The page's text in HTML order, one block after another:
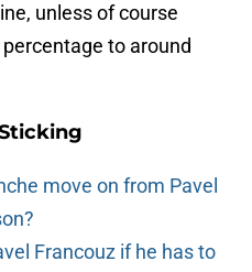
unless of course
to around
move on from Pavel
Francouz if he has to
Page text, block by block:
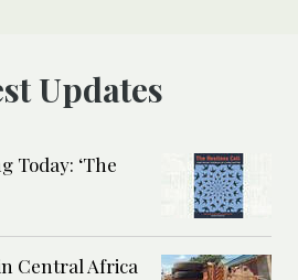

=== The problem ===
With the images left out, set down every entry exactly.

=== Answer space ===
The page's text in HTML order, one block after another:
unless of course
to around
move on from Pavel
Francouz if he has to
Page text, block by block:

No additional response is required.